Class DiagTask_gauge

java.lang.Object
io.nosqlbench.adapter.diag.optasks.BaseDiagTask
io.nosqlbench.adapter.diag.optasks.DiagTask_gauge
All Implemented Interfaces:
com.codahale.metrics.Gauge<Double>, com.codahale.metrics.Metric, DiagTask, NBParentComponentInjection, NBCanConfigure, NBConfigModelProvider, NBConfigurable, NBLabeledElement, BiFunction<Long,Map<String,Object>,Map<String,Object>>
public class DiagTask_gauge extends BaseDiagTask implements com.codahale.metrics.Gauge<Double>, NBParentComponentInjection

A diag gauge task allows you to create a source of metrics data for testing or demonstration. You can customize the function used to produce the raw values, the number of buckets to use for leavening the values over time, and the basic stat function used to summarize the buckets into an aggregate double value.

Usage Notes

The data image for the gauge summary is updated consistently with respect to monotonic (whole step) cycle values. There are a few parameters which can be adjusted in order to make the gauge data appear more realistic.
  • label - This determines the metric label, normally used as the metric family name. Default is the task name.
  • buckets - The number of values to seed incrementally to produce a data image
  • binding - The binding recipe to use to create the value stored in a bin for a given cycle
  • modulo - The interval of cycle values at which a new bin value is computed and stored in a bin
  • stat - The aggregate statistic to use when computing the gauge value: min, avg, or max

The buckets are updated incrementally and consistently based on the cycle value, modulated by the modulo value. When the gauge is observed, the present value of the buckets is converted to a values image and the result is summarized according to the selected stat.

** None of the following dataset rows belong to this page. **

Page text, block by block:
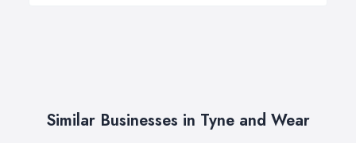
Similar Businesses in Tyne and Wear
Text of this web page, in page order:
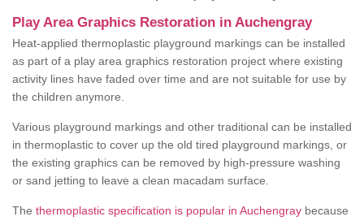
Play Area Graphics Restoration in Auchengray
Heat-applied thermoplastic playground markings can be installed
as part of a play area graphics restoration project where existing
activity lines have faded over time and are not suitable for use by
the children anymore.
Various playground markings and other traditional can be installed
in thermoplastic to cover up the old tired playground markings, or
the existing graphics can be removed by high-pressure washing
or sand jetting to leave a clean macadam surface.
The thermoplastic specification is popular in Auchengray because
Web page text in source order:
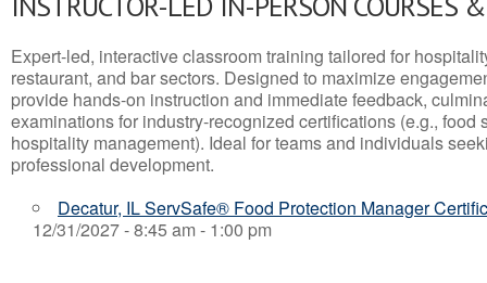
Expert-led, interactive classroom training tailored for
restaurant, and bar sectors. Designed to maximize
provide hands-on instruction and immediate feedback,
examinations for industry-recognized certifications (e.g., food
hospitality management). Ideal for teams and individuals
professional development.
Decatur, IL ServSafe® Food Protection Manager
12/31/2027 - 8:45 am - 1:00 pm
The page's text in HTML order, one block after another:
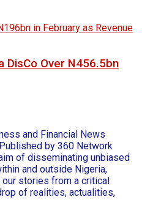
DisCo Over N456.5bn
and Financial News
by 360 Network
of disseminating unbiased
and outside Nigeria,
stories from a critical
of realities, actualities,
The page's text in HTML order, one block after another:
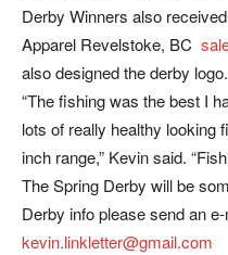
Derby Winners also
Apparel Revelstoke, BC
also designed the derby logo.
“The fishing was the best I
lots of really healthy looking
inch range,” Kevin said.
The Spring Derby will be
Derby info please send an
kevin.linkletter@gmail.com
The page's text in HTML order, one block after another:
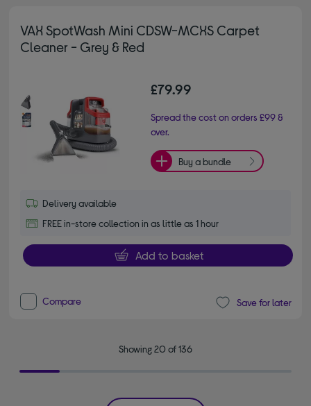
VAX SpotWash Mini CDSW-MCXS Carpet
Cleaner - Grey & Red
£79.99
Spread the cost on orders £99 &
over.
Buy a bundle
Delivery available
FREE in-store collection in as little as 1 hour
Add to basket
Compare Save for later
Showing 20 of 136
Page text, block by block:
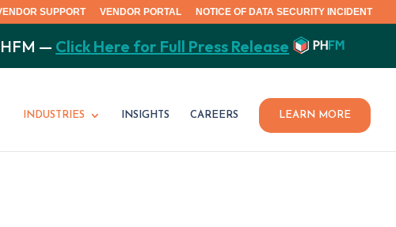
SUPPORT VENDOR PORTAL NOTICE OF DATA SECURITY INCIDENT
— Click Here for Full Press Release
INDUSTRIES INSIGHTS CAREERS LEARN MORE
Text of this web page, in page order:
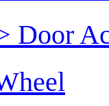
Door
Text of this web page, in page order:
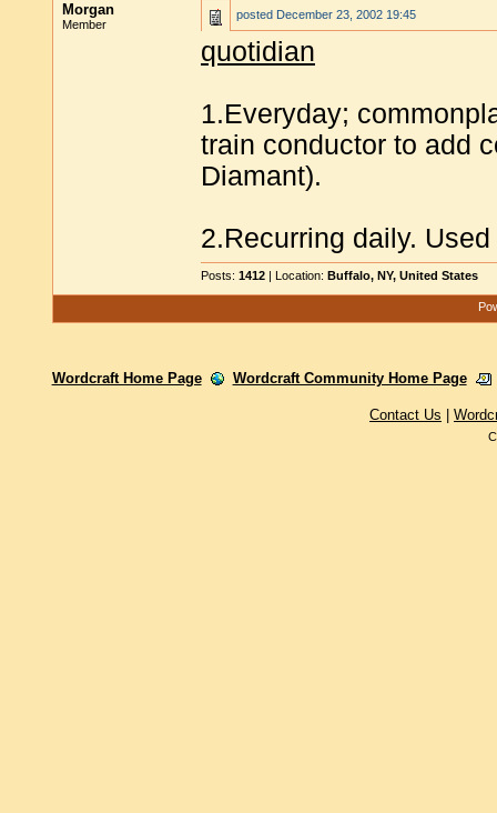
Morgan
Member
posted December 23, 2002 19:45
quotidian
1.Everyday;
train conductor to add
Diamant).
2.Recurring daily.
Posts: 1412 | Location: Buffalo, NY, United States
Wordcraft Home Page Wordcraft Community Home Page
Contact Us
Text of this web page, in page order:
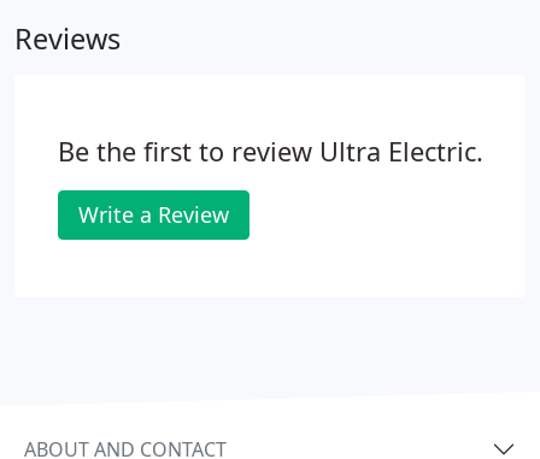
efficiently and effectively offer each of the services
Reviews
Be the first to review Ultra Electric.
Write a Review
ABOUT AND CONTACT
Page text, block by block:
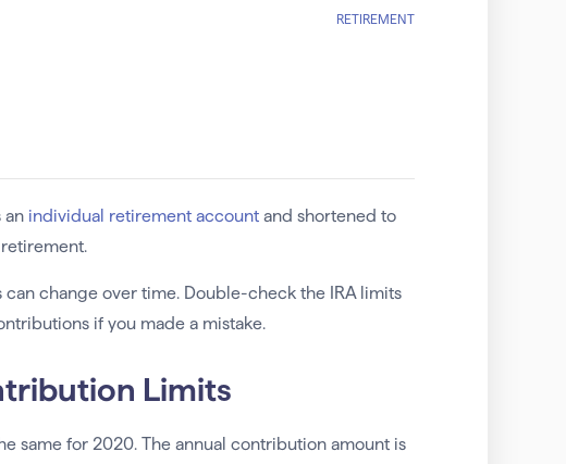
RETIREMENT
an individual retirement accountand shortened to
retirement.
change over time. Double-check the IRA limits
if you made a mistake.
Limits
same for 2020. The annual contribution amount is
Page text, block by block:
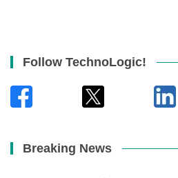
Follow TechnoLogic!
Breaking News
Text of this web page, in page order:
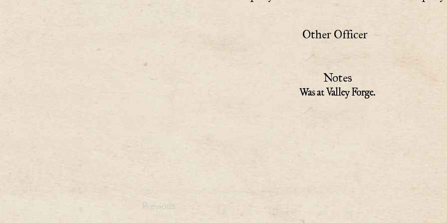
Other Officer
Notes
Was at Valley Forge.
Previous
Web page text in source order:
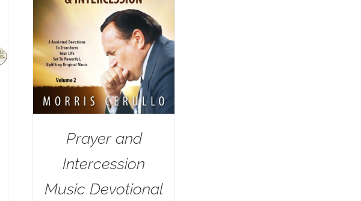
Prayer and
Intercession
Music Devotional
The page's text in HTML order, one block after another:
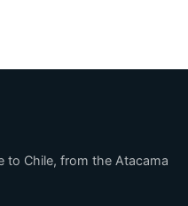
to Chile, from the Atacama
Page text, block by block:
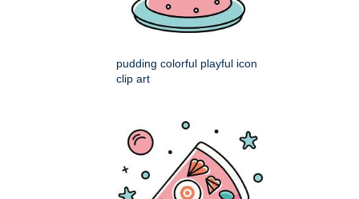
pudding colorful playful icon
clip art
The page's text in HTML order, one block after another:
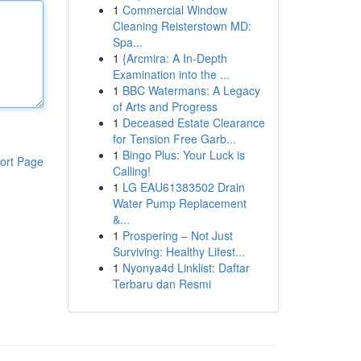
Page
1 Commercial Window
Cleaning Reisterstown MD:
Spa...
1 {Arcmira: A In-Depth
Examination into the ...
1 BBC Watermans: A Legacy
of Arts and Progress
1 Deceased Estate Clearance
for Tension Free Garb...
1 Bingo Plus: Your Luck is
Calling!
1 LG EAU61383502 Drain
Water Pump Replacement
&...
1 Prospering – Not Just
Surviving: Healthy Lifest...
1 Nyonya4d Linklist: Daftar
Terbaru dan Resmi
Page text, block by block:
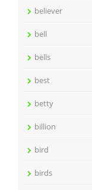
believer
bell
bells
best
betty
billion
bird
birds
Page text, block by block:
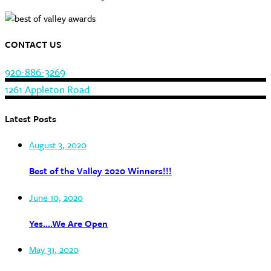
CONTACT US
920-886-3269
1261 Appleton Road
Latest Posts
August 3, 2020
Best of the Valley 2020 Winners!!!
June 10, 2020
Yes….We Are Open
May 31, 2020
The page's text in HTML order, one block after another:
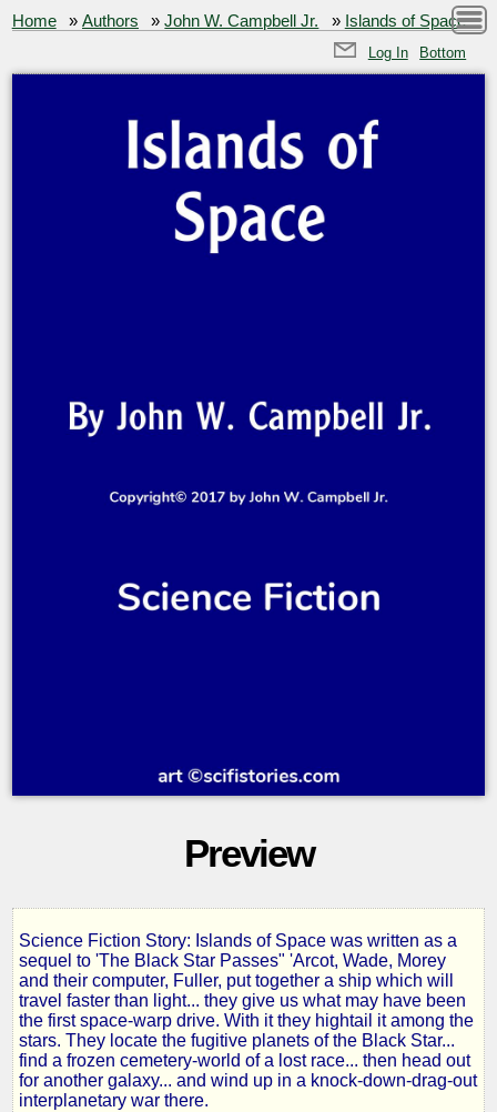
Home »Authors »John W. Campbell Jr. » Islands of Space
Log In Bottom
Preview
Islands
of
Space
Science Fiction Story: Islands of Space was written as a
sequel to 'The Black Star Passes" 'Arcot, Wade, Morey
and their computer, Fuller, put together a ship which will
travel faster than light... they give us what may have been
the first space-warp drive. With it they hightail it among the
stars. They locate the fugitive planets of the Black Star...
find a frozen cemetery-world of a lost race... then head out
for another galaxy... and wind up in a knock-down-drag-out
interplanetary war there.
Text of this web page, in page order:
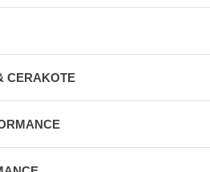
CERAKOTE
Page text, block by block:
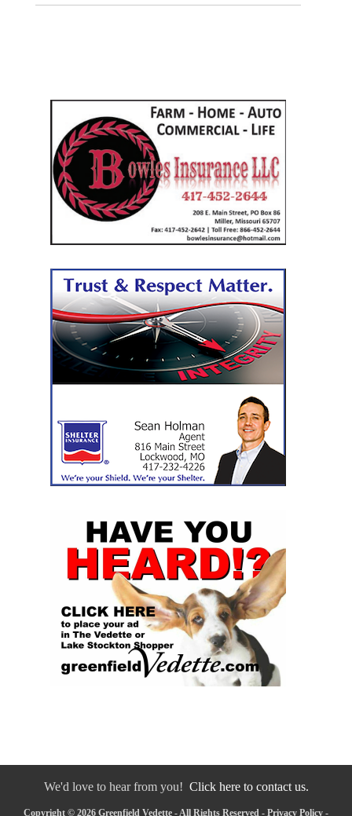
We'd love to hear from you! Click here to contact us.
Copyright © 2026 Greenfield Vedette - All Rights Reserved - Privacy Policy -
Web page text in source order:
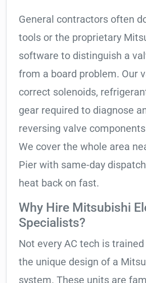
General contractors often
tools or the proprietary
software to distinguish a
from a board problem. Our
correct solenoids,
gear required to diagnose
reversing valve
We cover the whole area
Pier with same-day
heat back on fast.
Why Hire Mitsubishi
Specialists?
Not every AC tech is
the unique design of a
system. These units are
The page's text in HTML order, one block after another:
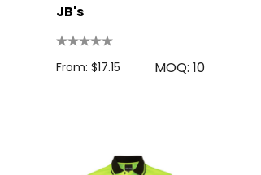
JB's
From: $17.15 MOQ: 10
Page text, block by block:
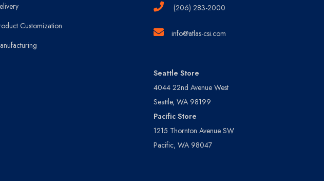
Customization
(206) 283-2000
info@atlas-csi.com
Seattle Store
4044 22nd Avenue West
Seattle, WA 98199
Pacific Store
1215 Thornton Avenue SW
Pacific, WA 98047
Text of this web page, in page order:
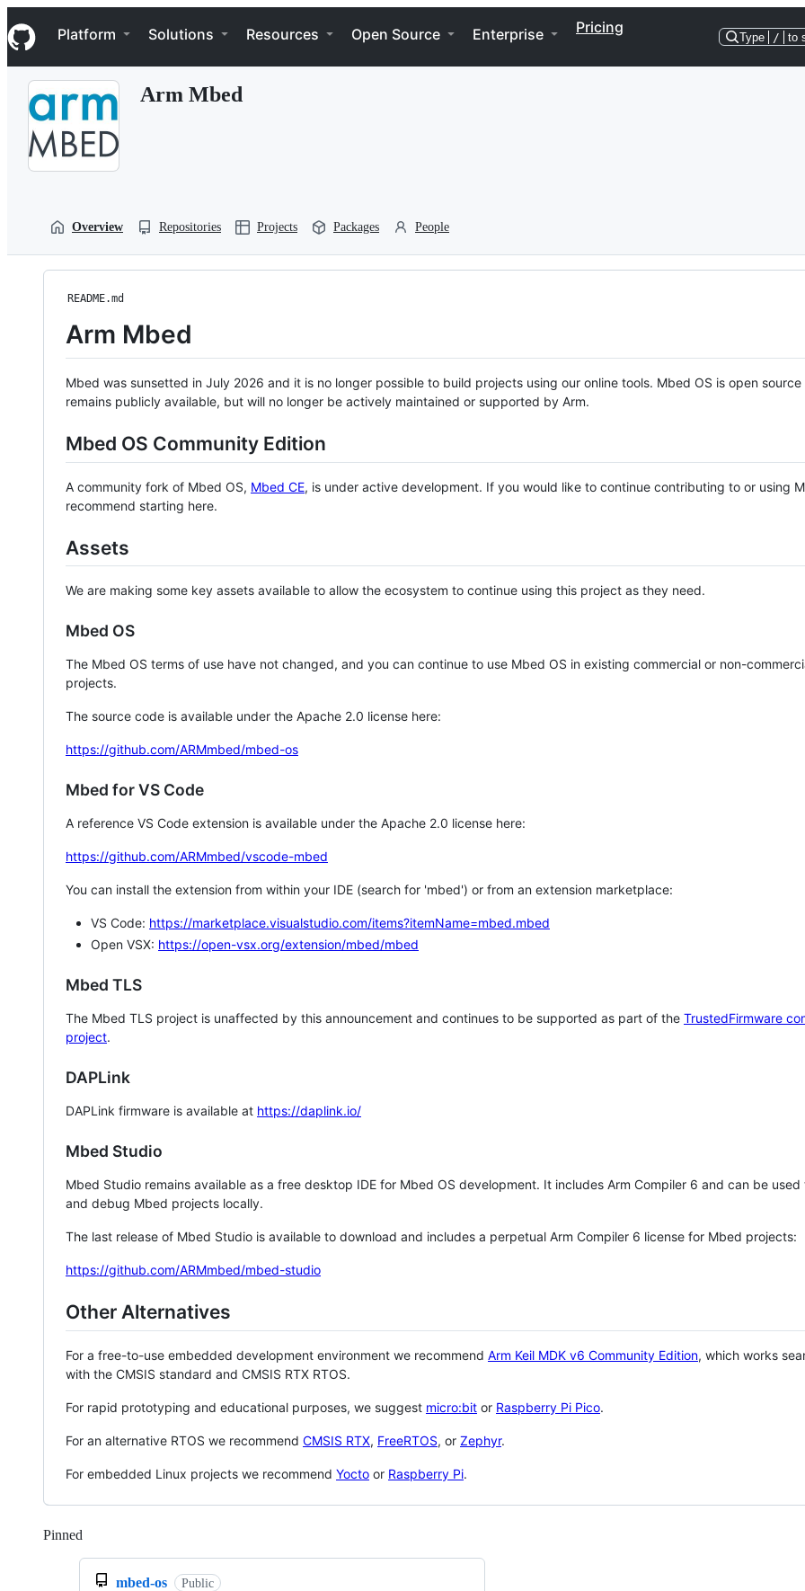
k
i
p
Navigation Menu
Platform Solutions Resources Open Source Enterprise Pricing
Type / to
Arm Mbed
Overview Repositories Projects Packages People
README.md
Arm Mbed
Mbed was sunsetted in July 2026 and it is no longer possible to build projects using our online tools. Mbed OS is open source
remains publicly available, but will no longer be actively maintained or supported by Arm.
Mbed OS Community Edition
A community fork of Mbed OS, Mbed CE, is under active development. If you would like to continue contributing to or using
recommend starting here.
Assets
We are making some key assets available to allow the ecosystem to continue using this project as they need.
Mbed OS
The Mbed OS terms of use have not changed, and you can continue to use Mbed OS in existing commercial or non-
projects.
The source code is available under the Apache 2.0 license here:
https://github.com/ARMmbed/mbed-os
Mbed for VS Code
A reference VS Code extension is available under the Apache 2.0 license here:
https://github.com/ARMmbed/vscode-mbed
You can install the extension from within your IDE (search for 'mbed') or from an extension marketplace:
VS Code: https://marketplace.visualstudio.com/items?itemName=mbed.mbed
Open VSX: https://open-vsx.org/extension/mbed/mbed
Mbed TLS
The Mbed TLS project is unaffected by this announcement and continues to be supported as part of the TrustedFirmware
project.
DAPLink
DAPLink firmware is available at https://daplink.io/
Mbed Studio
Mbed Studio remains available as a free desktop IDE for Mbed OS development. It includes Arm Compiler 6 and can be
and debug Mbed projects locally.
The last release of Mbed Studio is available to download and includes a perpetual Arm Compiler 6 license for Mbed projects:
https://github.com/ARMmbed/mbed-studio
Other Alternatives
For a free-to-use embedded development environment we recommend Arm Keil MDK v6 Community Edition, which works
with the CMSIS standard and CMSIS RTX RTOS.
For rapid prototyping and educational purposes, we suggest micro:bit or Raspberry Pi Pico.
For an alternative RTOS we recommend CMSIS RTX, FreeRTOS, or Zephyr.
For embedded Linux projects we recommend Yocto or Raspberry Pi.
Pinned
mbed-os Public
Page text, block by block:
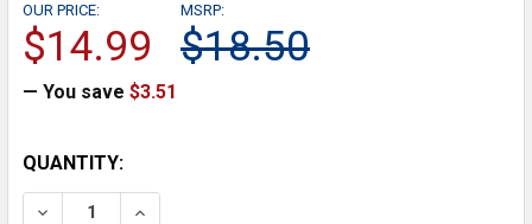
MSRP:
$18.50
OUR PRICE:
$14.99
— You save $3.51
CURRENT
STOCK:
QUANTITY:
DECREASE QUANTITY:INCREASE QUANTITY:
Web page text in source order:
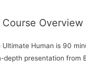
Course Overview
Ultimate Human is 90
depth presentation from
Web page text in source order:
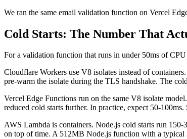
We ran the same email validation function on Vercel
Cold Starts: The Number That
For a validation function that runs in under 50ms of
Cloudflare Workers use V8 isolates instead of
pre-warm the isolate during the TLS handshake. The
Vercel Edge Functions run on the same V8 isolate
reduced cold starts further. In practice, expect 50-
AWS Lambda is containers. Node.js cold starts run
on top of time. A 512MB Node.js function with a
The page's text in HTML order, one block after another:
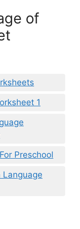
of
1
Preschool
Language
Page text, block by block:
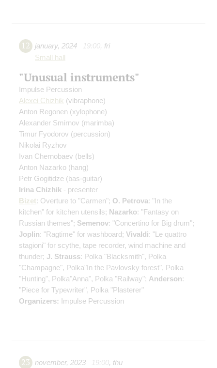
12 january, 2024 19:00, fri
Small hall
"Unusual instruments"
Impulse Percussion
Alexei Chizhik (vibraphone)
Anton Regonen (xylophone)
Alexander Smirnov (marimba)
Timur Fyodorov (percussion)
Nikolai Ryzhov
Ivan Chernobaev (bells)
Anton Nazarko (hang)
Petr Gogitidze (bas-guitar)
Irina Chizhik - presenter
Bizet: Overture to "Carmen"; O. Petrova: "In the
kitchen" for kitchen utensils; Nazarko: "Fantasy on
Russian themes"; Semenov: "Concertino for Big drum";
Joplin: "Ragtime" for washboard; Vivaldi: "Le quattro
stagioni" for scythe, tape recorder, wind machine and
thunder; J. Strauss: Polka "Blacksmith", Polka
"Champagne", Polka"In the Pavlovsky forest", Polka
"Hunting", Polka"Anna", Polka "Railway"; Anderson:
"Piece for Typewriter", Polka "Plasterer"
Organizers: Impulse Percussion
23 november, 2023 19:00, thu
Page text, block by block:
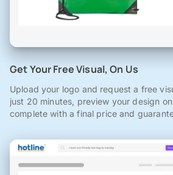
Get Your Free Visual, On Us
Upload your logo and request a free
just 20 minutes, preview your design
complete with a final price and
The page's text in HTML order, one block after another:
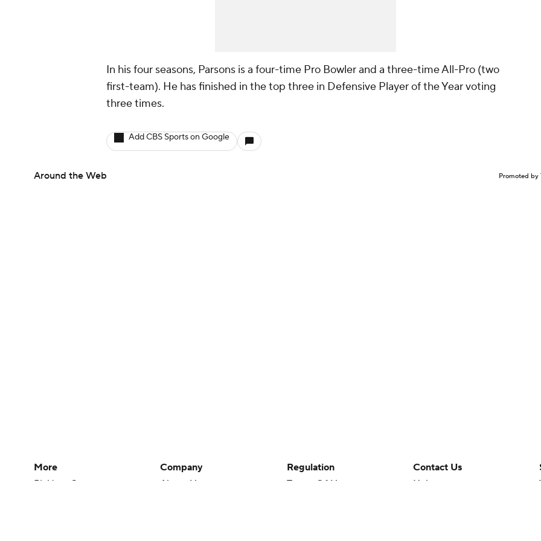
In his four seasons, Parsons is a four-time Pro Bowler and a three-time All-Pro (two
first-team). He has finished in the top three in Defensive Player of the Year voting
three times.
Add CBS Sports on Google
Around the Web Promoted by
More
Pick'em Games
Company
About Us
Regulation
Terms Of Use
Contact Us
Help
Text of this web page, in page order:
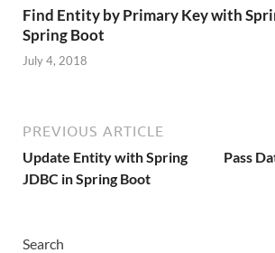
Find Entity by Primary Key with
Spring Boot
July 4, 2018
PREVIOUS ARTICLE
Update Entity with Spring
JDBC in Spring Boot
Pass
Search
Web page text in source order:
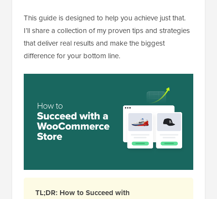
This guide is designed to help you achieve just that.
I’ll share a collection of my proven tips and strategies
that deliver real results and make the biggest
difference for your bottom line.
TL;DR: How to Succeed with
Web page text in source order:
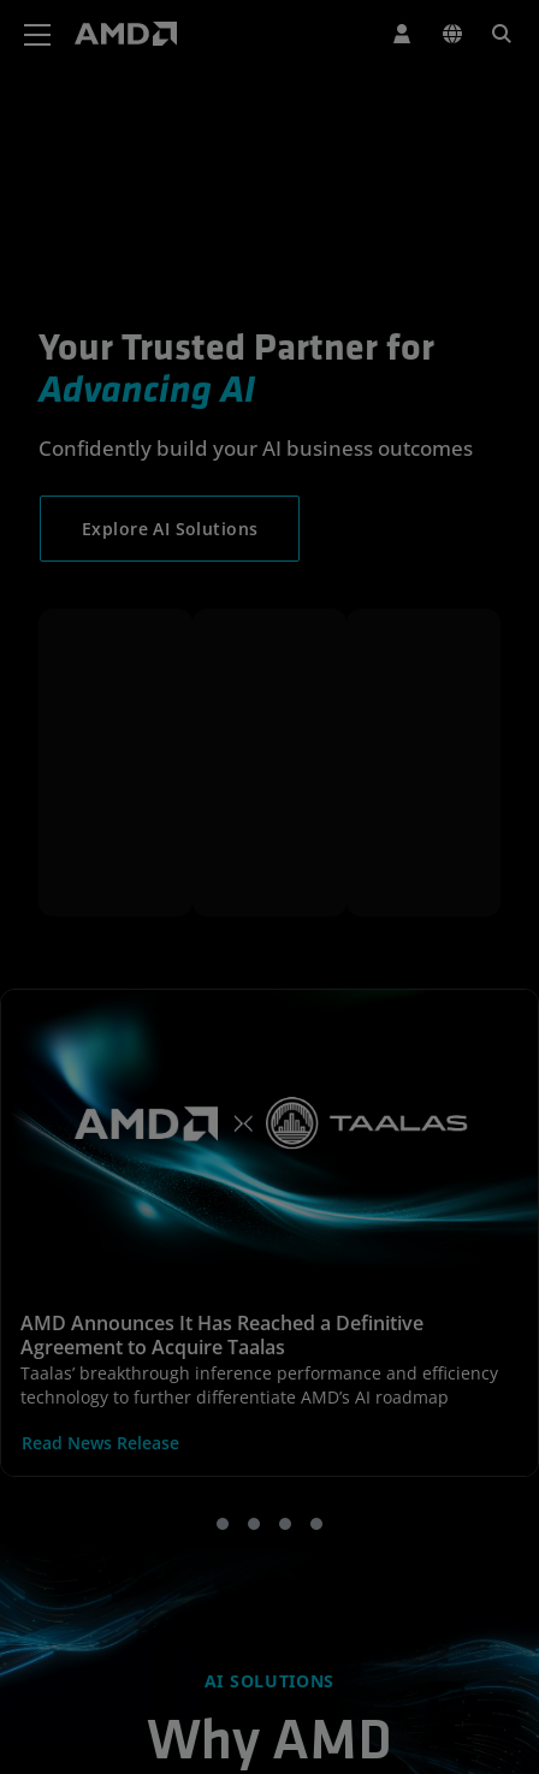
Your Trusted Partner for
Your Trusted Partner for
Advancing AI
Confidently build your AI business outcomes
Explore AI Solutions
AMD Announces It Has Reached a Definitive
Agreement to Acquire Taalas
Taalas’ breakthrough inference performance and efficiency
technology to further differentiate AMD’s AI roadmap
Read News Release
AI SOLUTIONS
Why AMD
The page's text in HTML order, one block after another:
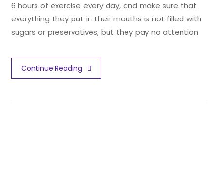
6 hours of exercise every day, and make sure that
everything they put in their mouths is not filled with
sugars or preservatives, but they pay no attention
Continue Reading
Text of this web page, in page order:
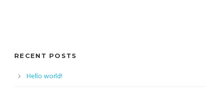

Practical values should be selected with awareness of the op rate and the rate of change desired in the metrics over time. The buckets allow for the effective rate of change over cycles to be slowed, but it is recommended to keep bin counts relative low by increasing modulo instead.

Examples

Suppose you wanted to see a moving average, where a new value is presented every second. A new value every second is obviously not needed in practical scenarios, but it makes a useful basis for thinking about relative rates, since the rate limiters are specified in ops/s.

  • activity rate=10 modulo=10 - a new update will be visible every second.
  • activity rate=1000 modulo=1000 - a new gauge value will be visible every second.
  • activity rate=1000 modulo=60000 - a new gauge value will be visible every minute.
  • activity rate=100 modulo=100 buckets=50 stat=avg - a new value will be visible every second, however the rate of change will be reduced due to the large sample size.

Usage Notes

Changing the number of buckets has a different effect based on the stat. For avg, the higher the number of buckets, the smaller the standard deviation of the results. For min and max, the higher the number of buckets, the more extreme the value will become. This is true for uniform bindings and non-uniform binding functions as well, although you can tailor the shape of the sample data as you like.